Going through questions:

Chédiak–Higashi syndrome[1] (CHS) is a rare autosomal recessive disorder that arises from a mutation of a lysosomal trafficking regulator protein,[2] which leads to a decrease in phagocytosis. The decrease in phagocytosis results in recurrent pyogenic infections, albinism, and peripheral neuropathy.

Defect in neutrophil phagosome-lysosome fusion. Pyogenic bacteria = staph, strep, pneumococcus.

Cytotoxic (CD8+) T cells have a PD-1 receptor. Tumor cells can express programmed death ligand-1 (PD-L1), which binds to the PD-1 receptors on cytotoxic T cells. PD-L1 binding to the PD-1 receptor prevents cytotoxic T cells from doing their apoptotic function. This is how cancer cells evade destruction by cytotoxic T cells. The binding of PD-L1 to PD-1 receptor causes T cell exhaustion (inability of the T cell to induce apoptosis). Monoclonal antibodies against PD-1 or PD-L1 prevent PD-L1 interaction with PD-1 receptor, so cancer cells can't evade cytotoxic T cell destruction. Pembrolizumab, nivolizumab = PD-1 antibodies. Atezolizumab = PD-L1 antibody.

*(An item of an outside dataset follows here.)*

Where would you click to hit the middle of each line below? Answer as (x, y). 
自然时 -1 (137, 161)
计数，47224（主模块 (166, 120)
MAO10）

T lymphocytes release interferon gamma, which activates macrophages to express MHC-> Th1 differentiation. Viral and bacterial infection result in interferon gamma release from T lymphocytes and NK cells. Interferon Gamma Release Assay (IGRA) tests for latent TB; measures amount of interferon gamma released by T lymphs in response to M. tuberculosis antigens; measures cell-mediated immunity.

Mast cells release tryptase. Tryptase is released by mast cells in anaphylactic reactions. Serum tryptase level is used to diagnose anaphylaxis after the pt is stabilized.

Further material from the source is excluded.